**Action item**. Below are the records; repeat exactly their lines between the line holding "以下の手順で、Sitecore と接続をするための設定を取得します。 [89, 332]" and the line holding "information that relates to them. [67, 569]", inclusive, skipping the pictures.

**Data to use**.
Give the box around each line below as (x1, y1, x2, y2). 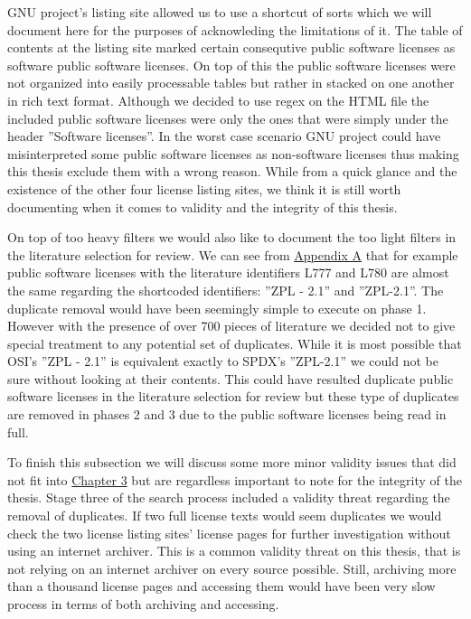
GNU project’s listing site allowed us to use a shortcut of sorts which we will (7, 3, 432, 21)
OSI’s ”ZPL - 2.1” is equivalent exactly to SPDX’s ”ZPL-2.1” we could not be (7, 352, 438, 370)
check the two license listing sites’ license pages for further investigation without (7, 523, 451, 542)
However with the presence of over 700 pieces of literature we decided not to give (7, 316, 456, 335)
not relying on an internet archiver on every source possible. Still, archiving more (7, 558, 457, 577)
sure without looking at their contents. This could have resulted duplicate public (7, 369, 454, 388)
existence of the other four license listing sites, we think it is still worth (7, 179, 401, 198)
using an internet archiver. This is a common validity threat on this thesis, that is (7, 541, 461, 560)
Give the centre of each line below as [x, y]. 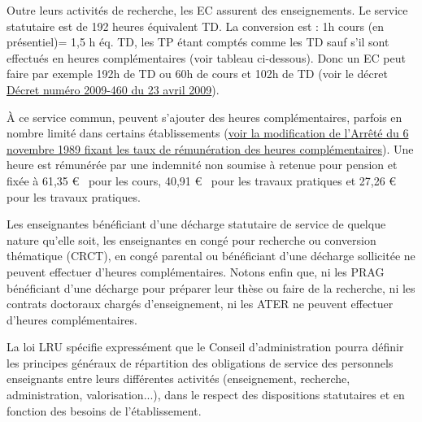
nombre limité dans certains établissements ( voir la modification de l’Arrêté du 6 [208, 133]
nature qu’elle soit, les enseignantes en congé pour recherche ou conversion [191, 239]
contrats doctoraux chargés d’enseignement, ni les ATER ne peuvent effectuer [200, 304]
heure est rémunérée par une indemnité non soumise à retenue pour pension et [202, 165]
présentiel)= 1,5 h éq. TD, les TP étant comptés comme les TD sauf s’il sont [198, 42]
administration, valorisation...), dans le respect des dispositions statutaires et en [206, 395]
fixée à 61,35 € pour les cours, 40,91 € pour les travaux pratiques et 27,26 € [202, 180]
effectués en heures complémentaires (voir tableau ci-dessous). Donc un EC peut [206, 57]
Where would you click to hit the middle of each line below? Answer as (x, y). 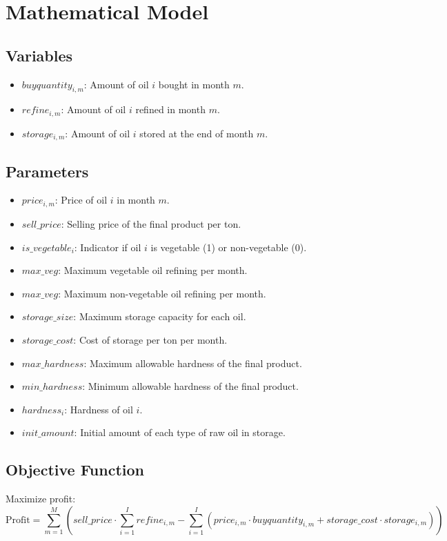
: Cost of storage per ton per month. (150, 339)
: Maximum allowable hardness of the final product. (193, 363)
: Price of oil (81, 200)
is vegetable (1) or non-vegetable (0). (229, 247)
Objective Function (75, 470)
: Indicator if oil (108, 247)
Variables (39, 55)
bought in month (194, 84)
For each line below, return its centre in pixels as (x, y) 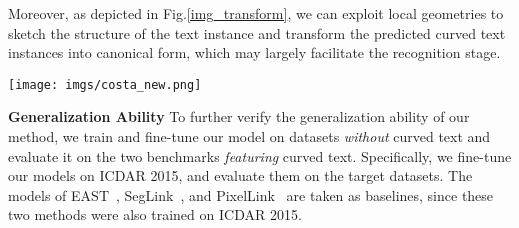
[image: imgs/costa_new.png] (105, 84)
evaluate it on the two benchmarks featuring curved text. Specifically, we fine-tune (260, 155)
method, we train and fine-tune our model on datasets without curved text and (249, 136)
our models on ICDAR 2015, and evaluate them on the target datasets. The (240, 175)
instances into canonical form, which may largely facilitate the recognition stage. (254, 52)
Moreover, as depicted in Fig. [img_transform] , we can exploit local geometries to (256, 13)
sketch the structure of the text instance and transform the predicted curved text (257, 32)
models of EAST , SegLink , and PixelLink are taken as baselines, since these (251, 194)
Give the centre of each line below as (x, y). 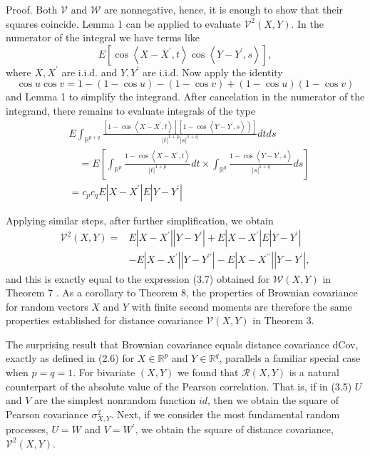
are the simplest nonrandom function (115, 400)
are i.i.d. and (89, 72)
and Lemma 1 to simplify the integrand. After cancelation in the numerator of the (185, 97)
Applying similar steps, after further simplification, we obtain (140, 220)
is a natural (314, 372)
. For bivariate (104, 372)
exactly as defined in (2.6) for (70, 358)
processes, (27, 429)
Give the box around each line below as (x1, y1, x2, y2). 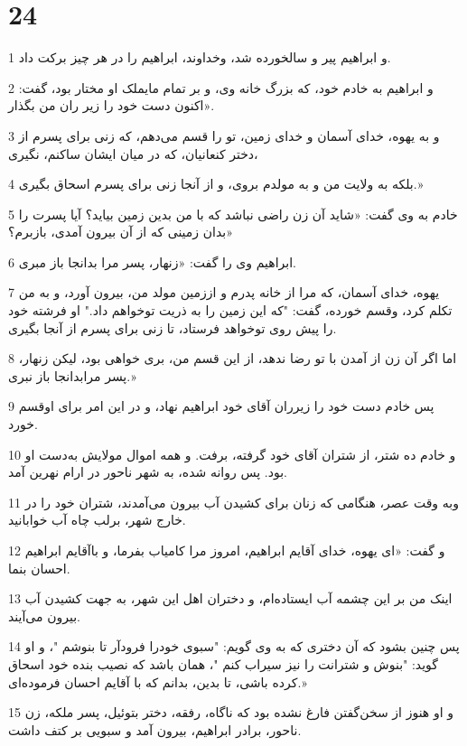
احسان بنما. (8, 558, 70, 577)
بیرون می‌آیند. (8, 606, 80, 625)
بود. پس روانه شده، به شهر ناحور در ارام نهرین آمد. (8, 462, 287, 481)
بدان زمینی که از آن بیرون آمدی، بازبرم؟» (8, 222, 233, 241)
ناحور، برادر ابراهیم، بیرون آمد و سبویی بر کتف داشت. (8, 720, 302, 739)
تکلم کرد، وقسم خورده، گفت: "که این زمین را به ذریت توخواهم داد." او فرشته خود (8, 301, 453, 320)
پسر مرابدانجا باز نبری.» (8, 366, 136, 385)
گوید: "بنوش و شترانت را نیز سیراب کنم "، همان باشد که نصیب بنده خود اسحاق (8, 654, 438, 673)
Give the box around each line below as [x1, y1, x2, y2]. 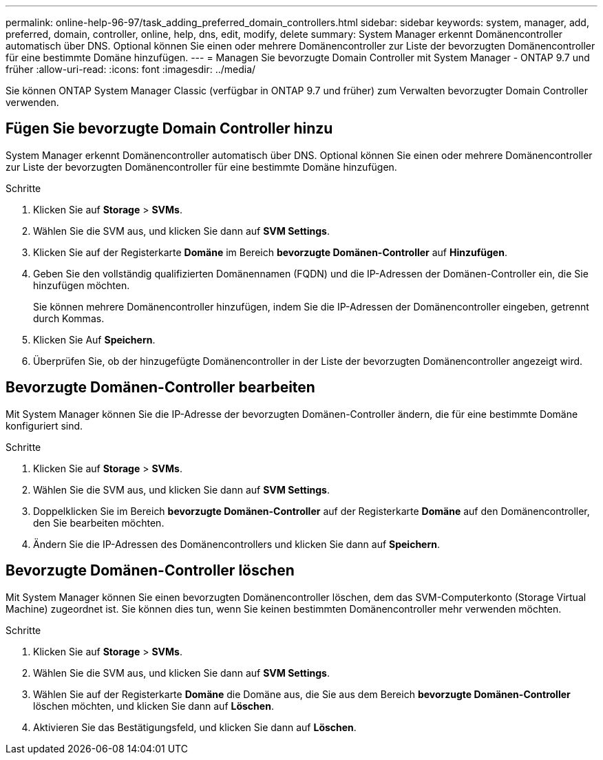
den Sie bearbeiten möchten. [33, 516, 165, 529]
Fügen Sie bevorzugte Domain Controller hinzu [6, 120, 333, 138]
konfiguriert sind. [6, 419, 83, 432]
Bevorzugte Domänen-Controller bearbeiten [6, 379, 315, 397]
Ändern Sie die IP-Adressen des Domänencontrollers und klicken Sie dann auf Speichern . [33, 538, 441, 550]
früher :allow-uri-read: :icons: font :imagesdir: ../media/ [6, 63, 256, 75]
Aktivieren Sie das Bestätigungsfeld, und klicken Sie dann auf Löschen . [33, 721, 357, 733]
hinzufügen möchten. [33, 279, 130, 291]
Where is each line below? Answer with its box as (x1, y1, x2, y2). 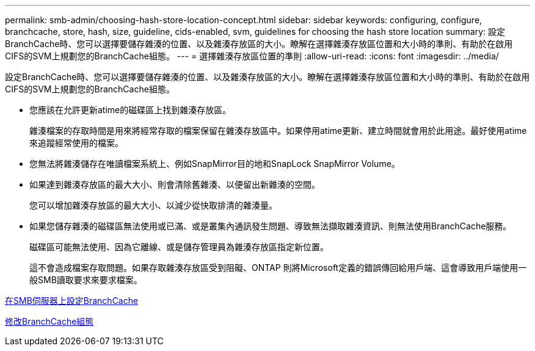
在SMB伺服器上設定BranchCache (5, 295, 139, 306)
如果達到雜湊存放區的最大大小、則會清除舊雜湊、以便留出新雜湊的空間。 (29, 179, 320, 190)
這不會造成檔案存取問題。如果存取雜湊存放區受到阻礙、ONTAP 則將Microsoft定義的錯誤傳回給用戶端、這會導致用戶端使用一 (29, 262, 527, 273)
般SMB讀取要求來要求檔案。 (29, 275, 142, 285)
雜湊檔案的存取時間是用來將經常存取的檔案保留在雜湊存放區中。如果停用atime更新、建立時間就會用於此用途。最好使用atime (29, 125, 527, 136)
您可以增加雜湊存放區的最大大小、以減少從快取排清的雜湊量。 (29, 200, 277, 210)
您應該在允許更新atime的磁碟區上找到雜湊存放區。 (29, 105, 231, 115)
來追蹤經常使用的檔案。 (29, 138, 123, 148)
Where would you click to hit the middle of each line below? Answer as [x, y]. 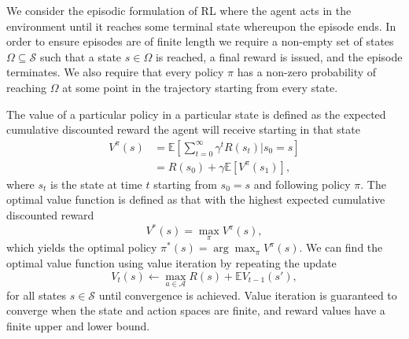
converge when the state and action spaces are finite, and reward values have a [196, 310]
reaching [26, 87]
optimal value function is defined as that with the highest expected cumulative [196, 199]
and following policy [302, 184]
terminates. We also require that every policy [115, 72]
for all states [37, 295]
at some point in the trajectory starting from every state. [200, 87]
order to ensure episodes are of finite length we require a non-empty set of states [200, 41]
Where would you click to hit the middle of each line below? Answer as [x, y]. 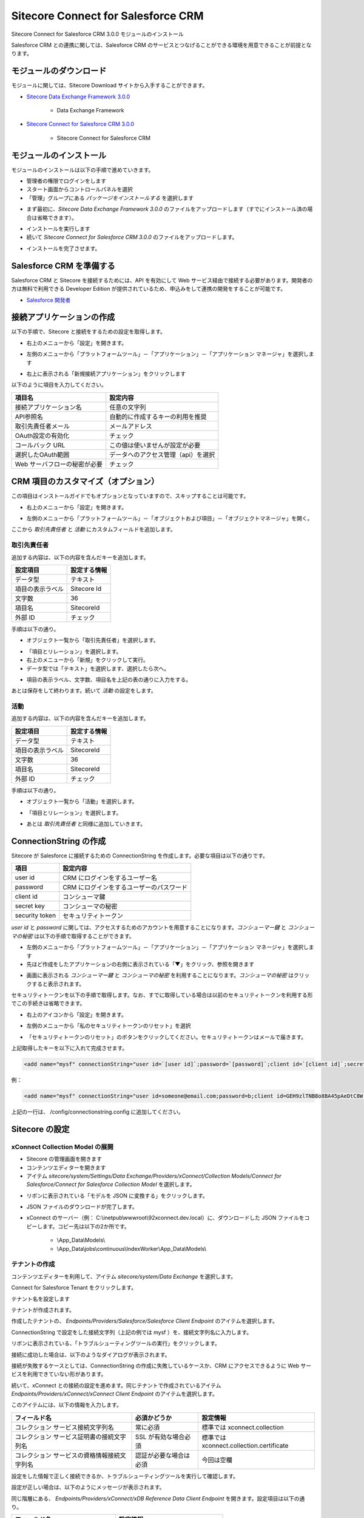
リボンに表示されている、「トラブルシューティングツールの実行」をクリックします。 [116, 1343]
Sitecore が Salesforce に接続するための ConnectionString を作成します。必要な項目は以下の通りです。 [140, 856]
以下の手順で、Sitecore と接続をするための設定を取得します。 [89, 332]
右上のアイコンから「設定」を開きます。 [76, 1015]
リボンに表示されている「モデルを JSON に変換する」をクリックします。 [117, 1196]
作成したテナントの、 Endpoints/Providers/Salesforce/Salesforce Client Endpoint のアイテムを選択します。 [145, 1321]
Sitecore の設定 [40, 1129]
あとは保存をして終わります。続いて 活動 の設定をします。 [84, 691]
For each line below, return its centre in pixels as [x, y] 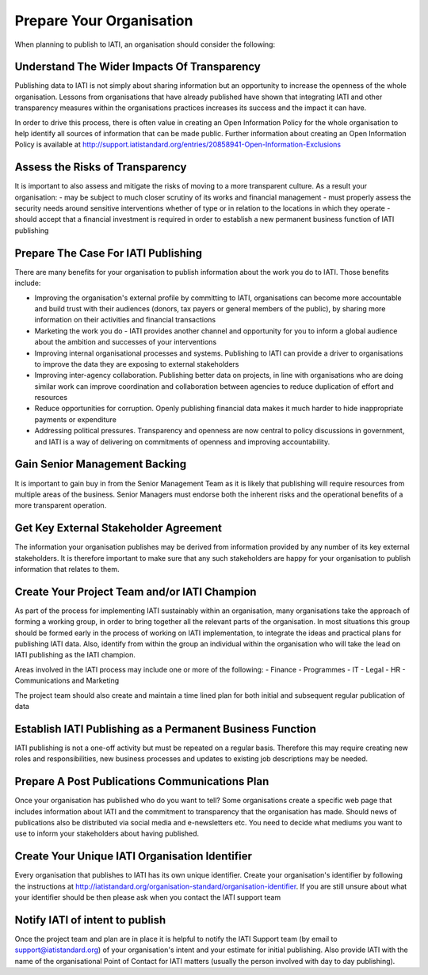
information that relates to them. [67, 569]
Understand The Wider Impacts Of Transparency [138, 67]
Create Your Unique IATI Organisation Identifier [134, 857]
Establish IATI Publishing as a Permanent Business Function [166, 729]
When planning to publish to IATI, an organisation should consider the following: [145, 44]
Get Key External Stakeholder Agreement [118, 528]
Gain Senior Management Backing [100, 465]
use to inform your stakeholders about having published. [107, 834]
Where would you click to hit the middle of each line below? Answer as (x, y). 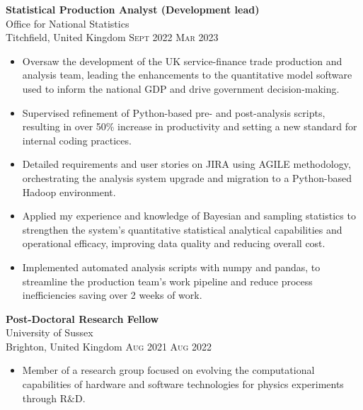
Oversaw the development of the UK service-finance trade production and (182, 61)
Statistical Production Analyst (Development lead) (133, 9)
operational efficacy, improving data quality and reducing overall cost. (174, 243)
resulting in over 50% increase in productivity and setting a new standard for (190, 126)
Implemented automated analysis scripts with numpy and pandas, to (171, 267)
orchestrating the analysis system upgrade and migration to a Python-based (187, 177)
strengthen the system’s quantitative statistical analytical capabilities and (182, 229)
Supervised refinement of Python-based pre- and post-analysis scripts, (174, 112)
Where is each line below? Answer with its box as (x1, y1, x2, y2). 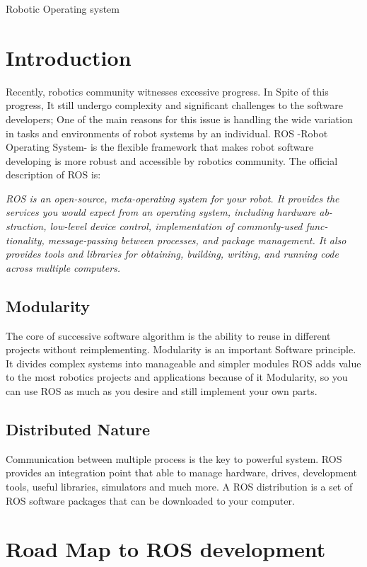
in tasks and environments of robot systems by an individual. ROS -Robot (6, 125, 328, 140)
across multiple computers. (6, 260, 121, 275)
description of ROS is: (6, 167, 101, 182)
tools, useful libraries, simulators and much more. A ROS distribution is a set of (6, 479, 353, 493)
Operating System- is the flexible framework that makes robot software (6, 139, 314, 154)
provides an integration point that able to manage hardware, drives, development (6, 465, 357, 480)
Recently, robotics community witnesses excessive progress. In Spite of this (6, 84, 329, 98)
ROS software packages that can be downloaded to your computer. (6, 493, 295, 508)
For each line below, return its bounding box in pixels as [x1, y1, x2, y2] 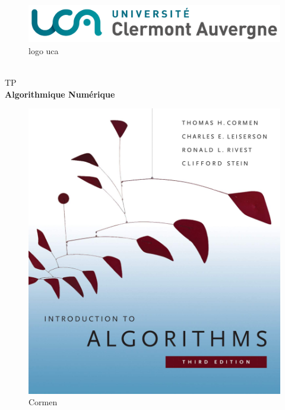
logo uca [28, 44, 59, 57]
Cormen [28, 396, 58, 408]
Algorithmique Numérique [5, 87, 115, 100]
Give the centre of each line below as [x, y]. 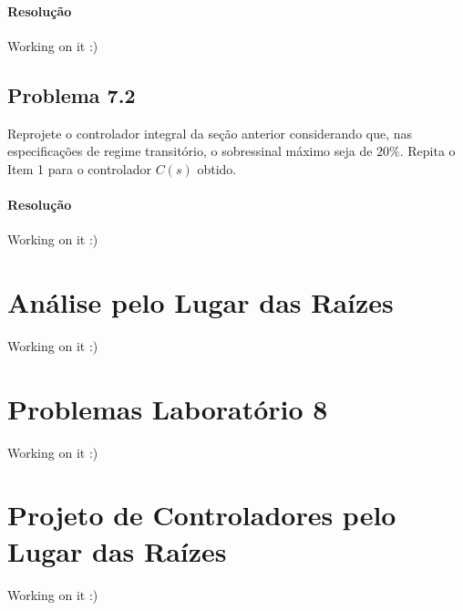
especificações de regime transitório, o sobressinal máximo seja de [190, 151]
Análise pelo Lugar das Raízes [201, 301]
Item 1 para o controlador [80, 168]
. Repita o [427, 151]
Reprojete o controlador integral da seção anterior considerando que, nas [210, 133]
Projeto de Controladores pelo [202, 515]
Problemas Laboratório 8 [168, 408]
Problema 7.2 [72, 94]
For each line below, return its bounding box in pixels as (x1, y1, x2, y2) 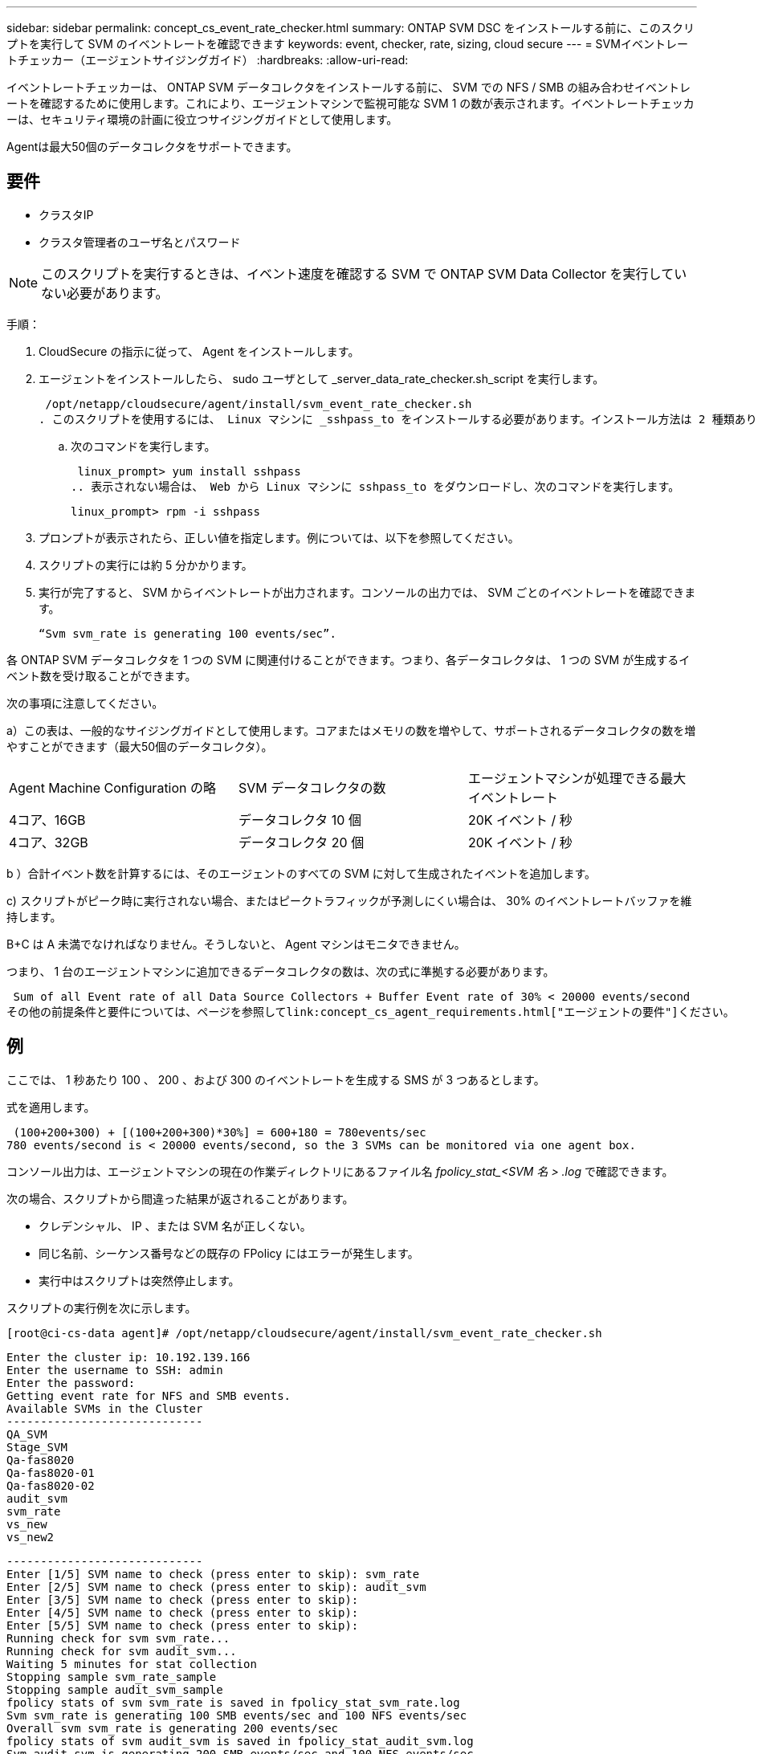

**Expected answer**.
以下の手順で、Sitecore と接続をするための設定を取得します。 [89, 332]
右上のアイコンから「設定」を開きます。 [76, 1015]
リボンに表示されている「モデルを JSON に変換する」をクリックします。 [117, 1196]
作成したテナントの、 Endpoints/Providers/Salesforce/Salesforce Client Endpoint のアイテムを選択します。 [145, 1321]
Sitecore の設定 [40, 1129]
あとは保存をして終わります。続いて 活動 の設定をします。 [84, 691]
For each line below, return its centre in pixels as [x, y] 
information that relates to them. [67, 569]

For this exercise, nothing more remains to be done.